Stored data
______________________________

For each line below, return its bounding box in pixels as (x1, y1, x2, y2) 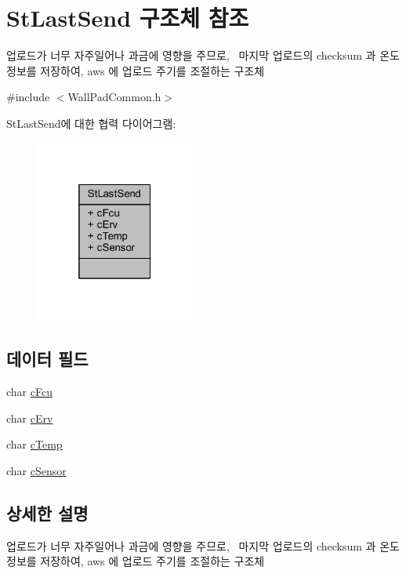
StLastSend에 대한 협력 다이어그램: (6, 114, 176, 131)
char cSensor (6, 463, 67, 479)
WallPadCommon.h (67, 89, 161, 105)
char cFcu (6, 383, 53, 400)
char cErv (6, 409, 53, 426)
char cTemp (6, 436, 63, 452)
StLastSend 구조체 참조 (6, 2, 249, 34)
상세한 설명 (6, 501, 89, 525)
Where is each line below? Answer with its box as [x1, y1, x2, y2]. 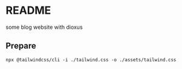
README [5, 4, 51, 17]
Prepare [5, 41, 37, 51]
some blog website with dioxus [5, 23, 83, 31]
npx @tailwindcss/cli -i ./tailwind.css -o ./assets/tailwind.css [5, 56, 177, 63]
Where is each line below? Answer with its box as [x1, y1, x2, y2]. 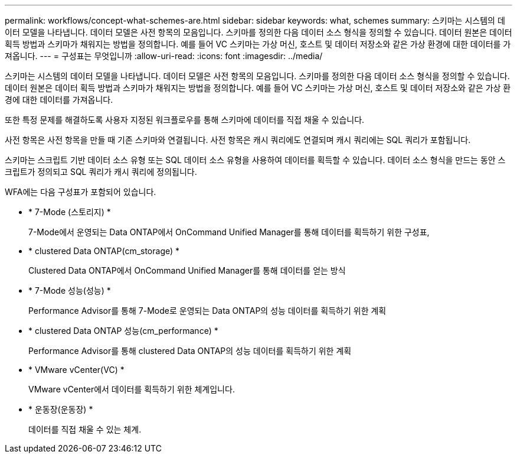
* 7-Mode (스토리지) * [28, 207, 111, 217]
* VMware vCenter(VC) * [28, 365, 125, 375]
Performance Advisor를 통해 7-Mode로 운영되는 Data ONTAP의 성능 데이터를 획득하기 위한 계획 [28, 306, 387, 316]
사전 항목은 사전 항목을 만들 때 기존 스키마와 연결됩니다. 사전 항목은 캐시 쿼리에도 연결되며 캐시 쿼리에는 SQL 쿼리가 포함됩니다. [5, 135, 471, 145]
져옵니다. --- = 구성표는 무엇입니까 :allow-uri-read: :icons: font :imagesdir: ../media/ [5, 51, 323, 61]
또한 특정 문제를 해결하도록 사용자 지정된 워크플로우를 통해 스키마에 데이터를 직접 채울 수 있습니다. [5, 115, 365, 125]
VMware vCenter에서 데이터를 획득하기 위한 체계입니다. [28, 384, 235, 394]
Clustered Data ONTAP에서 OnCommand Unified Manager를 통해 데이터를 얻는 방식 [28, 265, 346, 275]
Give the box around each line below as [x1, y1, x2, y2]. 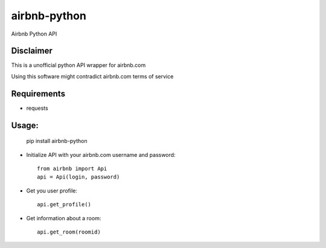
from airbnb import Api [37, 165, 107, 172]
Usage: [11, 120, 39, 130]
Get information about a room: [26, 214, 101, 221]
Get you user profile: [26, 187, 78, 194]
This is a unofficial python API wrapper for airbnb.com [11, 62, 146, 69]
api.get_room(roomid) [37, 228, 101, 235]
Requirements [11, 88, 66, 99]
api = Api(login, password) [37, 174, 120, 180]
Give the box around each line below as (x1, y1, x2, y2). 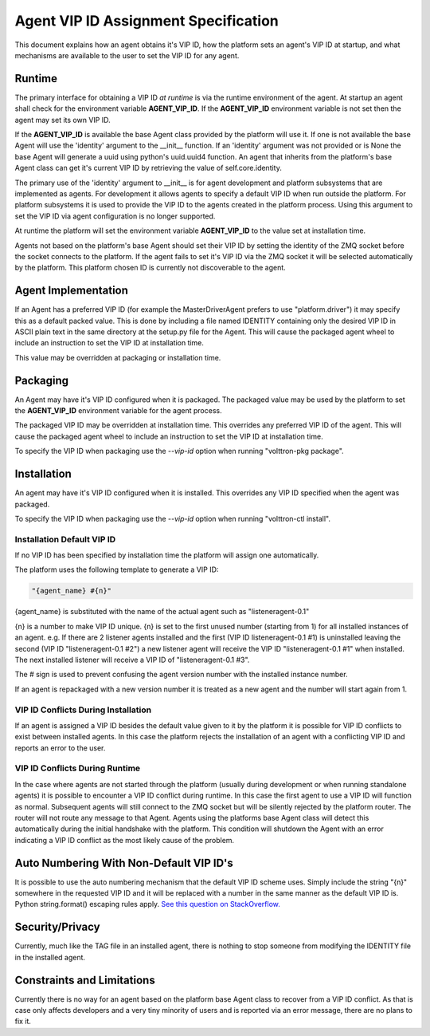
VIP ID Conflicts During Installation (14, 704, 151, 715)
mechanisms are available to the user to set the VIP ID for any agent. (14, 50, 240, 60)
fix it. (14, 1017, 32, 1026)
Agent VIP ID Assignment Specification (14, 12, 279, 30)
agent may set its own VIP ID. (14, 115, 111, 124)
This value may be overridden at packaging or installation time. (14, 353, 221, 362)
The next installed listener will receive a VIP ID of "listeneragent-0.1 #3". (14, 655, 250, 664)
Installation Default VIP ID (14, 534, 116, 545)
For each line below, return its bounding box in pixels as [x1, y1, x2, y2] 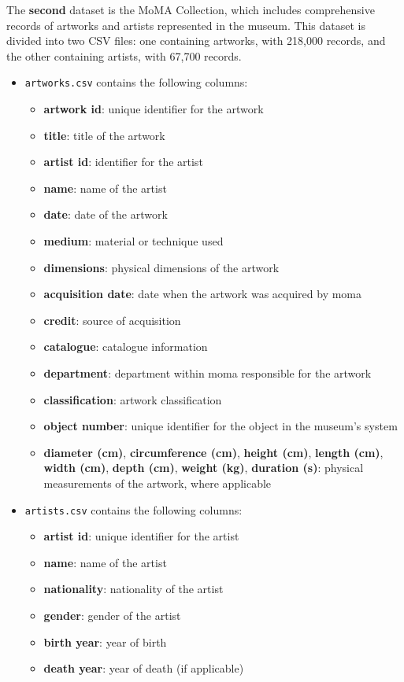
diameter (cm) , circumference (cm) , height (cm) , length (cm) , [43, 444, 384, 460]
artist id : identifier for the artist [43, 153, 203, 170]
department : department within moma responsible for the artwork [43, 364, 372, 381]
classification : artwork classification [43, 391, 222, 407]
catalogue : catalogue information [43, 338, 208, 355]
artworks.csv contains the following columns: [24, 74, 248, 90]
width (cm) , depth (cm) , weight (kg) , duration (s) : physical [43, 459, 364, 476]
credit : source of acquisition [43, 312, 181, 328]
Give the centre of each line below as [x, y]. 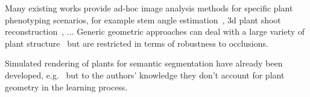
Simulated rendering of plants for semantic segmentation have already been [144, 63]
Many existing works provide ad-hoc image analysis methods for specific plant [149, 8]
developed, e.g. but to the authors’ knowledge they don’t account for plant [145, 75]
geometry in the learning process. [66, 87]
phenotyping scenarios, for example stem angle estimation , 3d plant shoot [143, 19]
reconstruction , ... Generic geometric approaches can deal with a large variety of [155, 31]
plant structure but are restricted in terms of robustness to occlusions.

______________________________

- **WHAT TO WORK ON**
Give back all of the entries above exactly, with the pictures excluded.

- **WRITTEN RESPONSE**
For each line below, return its bounding box in pixels as (x1, y1, x2, y2) 
StLastSend에 대한 협력 다이어그램: (6, 114, 176, 131)
char cSensor (6, 463, 67, 479)
WallPadCommon.h (67, 89, 161, 105)
char cFcu (6, 383, 53, 400)
char cErv (6, 409, 53, 426)
char cTemp (6, 436, 63, 452)
StLastSend 구조체 참조 (6, 2, 249, 34)
상세한 설명 (6, 501, 89, 525)
Where is each line below? Answer with its box as [x1, y1, x2, y2]. 
README [5, 4, 51, 17]
Prepare [5, 41, 37, 51]
some blog website with dioxus [5, 23, 83, 31]
npx @tailwindcss/cli -i ./tailwind.css -o ./assets/tailwind.css [5, 56, 177, 63]
Where is each line below? Answer with its box as [x1, y1, x2, y2]. 
* 7-Mode (스토리지) * [28, 207, 111, 217]
* VMware vCenter(VC) * [28, 365, 125, 375]
Performance Advisor를 통해 7-Mode로 운영되는 Data ONTAP의 성능 데이터를 획득하기 위한 계획 [28, 306, 387, 316]
사전 항목은 사전 항목을 만들 때 기존 스키마와 연결됩니다. 사전 항목은 캐시 쿼리에도 연결되며 캐시 쿼리에는 SQL 쿼리가 포함됩니다. [5, 135, 471, 145]
져옵니다. --- = 구성표는 무엇입니까 :allow-uri-read: :icons: font :imagesdir: ../media/ [5, 51, 323, 61]
또한 특정 문제를 해결하도록 사용자 지정된 워크플로우를 통해 스키마에 데이터를 직접 채울 수 있습니다. [5, 115, 365, 125]
VMware vCenter에서 데이터를 획득하기 위한 체계입니다. [28, 384, 235, 394]
Clustered Data ONTAP에서 OnCommand Unified Manager를 통해 데이터를 얻는 방식 [28, 265, 346, 275]
Give the box around each line below as [x1, y1, x2, y2]. 
from airbnb import Api [37, 165, 107, 172]
Usage: [11, 120, 39, 130]
Get information about a room: [26, 214, 101, 221]
Get you user profile: [26, 187, 78, 194]
This is a unofficial python API wrapper for airbnb.com [11, 62, 146, 69]
api.get_room(roomid) [37, 228, 101, 235]
Requirements [11, 88, 66, 99]
api = Api(login, password) [37, 174, 120, 180]
Give the box around each line below as (x1, y1, x2, y2). 
VIP ID Conflicts During Installation (14, 704, 151, 715)
mechanisms are available to the user to set the VIP ID for any agent. (14, 50, 240, 60)
fix it. (14, 1017, 32, 1026)
Agent VIP ID Assignment Specification (14, 12, 279, 30)
agent may set its own VIP ID. (14, 115, 111, 124)
This value may be overridden at packaging or installation time. (14, 353, 221, 362)
The next installed listener will receive a VIP ID of "listeneragent-0.1 #3". (14, 655, 250, 664)
Installation Default VIP ID (14, 534, 116, 545)
For each line below, return its bounding box in pixels as [x1, y1, x2, y2] 
diameter (cm) , circumference (cm) , height (cm) , length (cm) , [43, 444, 384, 460]
artist id : identifier for the artist [43, 153, 203, 170]
department : department within moma responsible for the artwork [43, 364, 372, 381]
classification : artwork classification [43, 391, 222, 407]
catalogue : catalogue information [43, 338, 208, 355]
artworks.csv contains the following columns: [24, 74, 248, 90]
width (cm) , depth (cm) , weight (kg) , duration (s) : physical [43, 459, 364, 476]
credit : source of acquisition [43, 312, 181, 328]
Give the centre of each line below as [x, y]. 
Simulated rendering of plants for semantic segmentation have already been [144, 63]
Many existing works provide ad-hoc image analysis methods for specific plant [149, 8]
developed, e.g. but to the authors’ knowledge they don’t account for plant [145, 75]
geometry in the learning process. [66, 87]
phenotyping scenarios, for example stem angle estimation , 3d plant shoot [143, 19]
reconstruction , ... Generic geometric approaches can deal with a large variety of [155, 31]
plant structure but are restricted in terms of robustness to occlusions.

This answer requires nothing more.